Гретхен Хоровитц не пыталась бороться с природой мира. Она считала, что ни один из тех, кто хочет выжить, не стал бы этого делать. Мир — это гигантская воронка, закрепленная между облаками и преисподней, во вращающемся жерле которой непрерывно вертятся хищники, мошенники, профессиональные жертвы и стадные животные, обожающие маршировать строем. Гретхен не чувствовала жалости или сострадания по отношению к этим людям. Но существовала и пятая группа, чьи тельца были столь маленькими, что они были незаметны в водовороте жизни. Дети не определяли устройство мира и не имели возможности защитить себя от негодяев, охотившихся на них. Гретхен не спекулировала на тему жизни после смерти, возмездия или наказания, которые она могла принести. Вместо этого Гретхен Хоровитц хотела правосудия и максимального физического страдания для тех, кто приносит детям боль, причем уже в этой жизни, а не в следующей.
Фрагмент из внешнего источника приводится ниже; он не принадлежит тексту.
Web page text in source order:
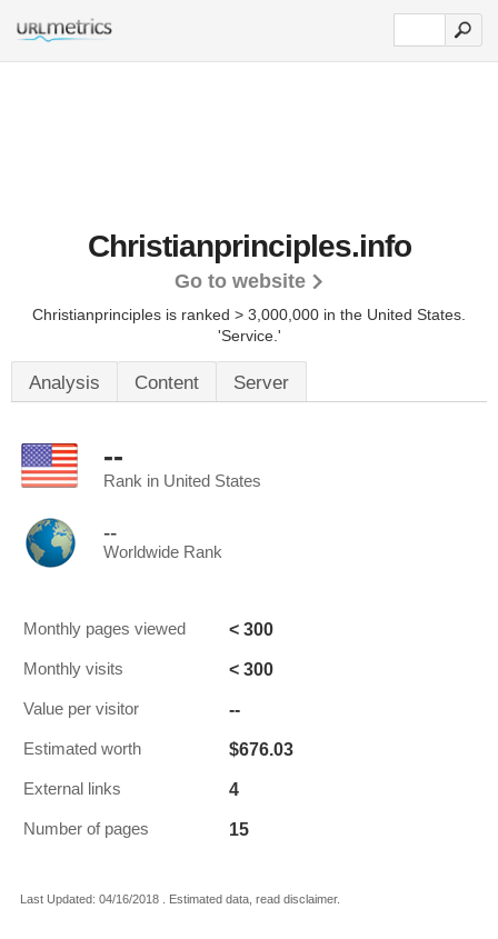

Даже пуля в лоб для таких людей казалась слишком уж мягкой судьбой. Но если сделать нечто большее, чем просто размазать их мозги по стене, то это дало бы им некую силу. Трое извращенцев, которых она прикончила за насилие над детьми, заслужили свою участь, говорила она себе. Они подписали себе приговор, когда объявили войну беззащитным. Но были еще двое, и эти двое были другими. Она не любила вспоминать о них. Гретхен говорила себе, что они были убийцами, садистами и наемными киллерами, работающими на мафию в Нью-Джерси. Они оба были вооружены и успели выстрелить, прежде чем сами получили пулю. Споры Гретхен с самой собой относительно судеб других людей обычно продолжались всю ночь до рассвета. Женщина по имени Карузо, быть может, и наводила ужас на обитателей преступного мира, но для Гретхен Хоровитц Карузо никогда не существовала.

Гретхен сильно переживала, когда пошатнулась основа ее мира. Она даже точно не знала, в чем заключается эта основа, но она понимала, что основа — это предсказуемость, это значит не позволять другим людям причинить тебе боль. Не нужно ничего усложнять, все должно быть просто, как в этих анонимных группах, проходящих через свои двенадцать шагов. Это означает, что не надо лезть в проблемы других людей. Заботишься о себе, прикрываешь свой тыл и проводишь черту на песке, через которую никому не дозволено переступать. Ну а если кто-то начинал лезть тебе в душу, надо было просто взять его за яйца. Если он делал еще одну попытку, это становилось последним, что этот человек делал в своей жизни. А в промежутках можно было сделать и что-то хорошее. Например, найти младенцев, детей или девчонок, связавшихся с плохими парнями, причем не просто с сутенерами или наркоторговцами, а с теми, кому они доверяли и кто выкинул их, как использованную салфетку. И последнее — если ты находишь настоящего друга, человека бесстрашного и преданного, ты никогда не можешь его подвести, какую бы цену ни пришлось за это заплатить.

Гретхен часто ловила себя на том, что ей хотелось бы, чтобы ее мать уснула от той дряни, что она курила, или от смеси кокаина и виски, которой она кололась, и не проснулась. Кэнди Хоровитц променяла детство своей дочери на наркоту и никогда никого и ничего не жалела кроме себя. Если повезет, тот гном с чемоданчиком просто перегрузит ее сердце, и она упокоится с миром, которого так и не смогла найти при жизни. Ведь это гораздо более подходящий способ уйти в мир иной, нежели плыть в вечность на крыльях ангелов, оставляющих за собой шлейф из героина. Это жестокая мысль, подумала Гретхен. Ее мать была ребенком, ничем не отличающимся от беззащитной девочки, которой была Гретхен, когда над ней измывались не менее полдюжины из ухажеров ее матери. А теперь Кэнди Хоровитц была в руках человека, сказавшего ее дочери о том, что засунет ее в мать в мясорубку или в железную вафельницу.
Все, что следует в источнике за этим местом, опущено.